**YOUR TASK:** Only the lines below from the one containing "Give the centre" to the one containing "Installation (48, 104)" should be repeated, both included and unchanged.
++++++++++
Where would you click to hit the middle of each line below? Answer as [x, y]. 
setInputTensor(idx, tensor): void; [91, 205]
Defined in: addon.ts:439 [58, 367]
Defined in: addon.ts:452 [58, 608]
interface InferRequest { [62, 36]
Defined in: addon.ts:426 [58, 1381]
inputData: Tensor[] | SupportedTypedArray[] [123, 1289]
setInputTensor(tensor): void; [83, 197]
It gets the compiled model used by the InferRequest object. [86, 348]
++++++++++
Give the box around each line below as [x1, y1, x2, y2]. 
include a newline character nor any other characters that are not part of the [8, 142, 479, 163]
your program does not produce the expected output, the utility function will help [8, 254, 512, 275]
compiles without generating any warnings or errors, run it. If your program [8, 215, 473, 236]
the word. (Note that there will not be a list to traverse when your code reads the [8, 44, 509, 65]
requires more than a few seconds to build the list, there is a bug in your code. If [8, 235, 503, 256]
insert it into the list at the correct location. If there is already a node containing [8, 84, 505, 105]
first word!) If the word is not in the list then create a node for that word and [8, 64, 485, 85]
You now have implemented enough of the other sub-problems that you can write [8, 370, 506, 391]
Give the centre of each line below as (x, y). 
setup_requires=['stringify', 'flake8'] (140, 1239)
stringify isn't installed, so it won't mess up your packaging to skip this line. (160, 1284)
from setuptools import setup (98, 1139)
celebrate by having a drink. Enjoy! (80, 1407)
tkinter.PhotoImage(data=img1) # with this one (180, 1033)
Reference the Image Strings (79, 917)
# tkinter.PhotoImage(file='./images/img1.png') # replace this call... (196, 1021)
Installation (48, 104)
++++++++++
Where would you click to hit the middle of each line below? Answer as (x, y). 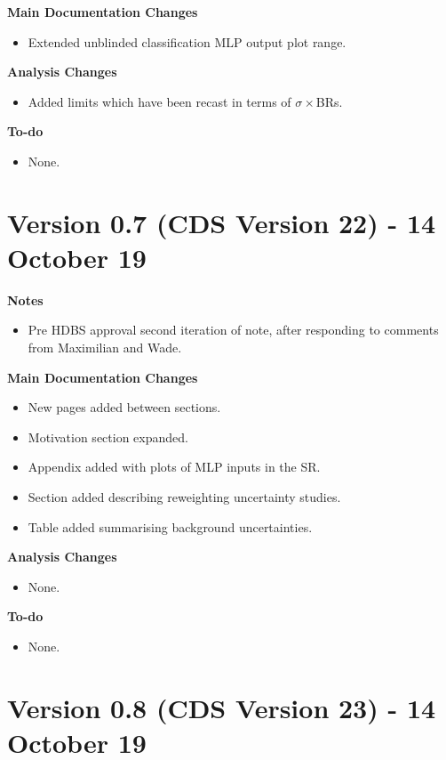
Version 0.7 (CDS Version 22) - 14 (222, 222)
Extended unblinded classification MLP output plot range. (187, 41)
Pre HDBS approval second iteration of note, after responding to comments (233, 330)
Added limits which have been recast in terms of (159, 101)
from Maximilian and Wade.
++++++++++
**RESULT BELOW:**
Give the centre of each line below as (x, y). 
setup_requires=['stringify', 'flake8'] (140, 1239)
stringify isn't installed, so it won't mess up your packaging to skip this line. (160, 1284)
from setuptools import setup (98, 1139)
celebrate by having a drink. Enjoy! (80, 1407)
tkinter.PhotoImage(data=img1) # with this one (180, 1033)
Reference the Image Strings (79, 917)
# tkinter.PhotoImage(file='./images/img1.png') # replace this call... (196, 1021)
Installation (48, 104)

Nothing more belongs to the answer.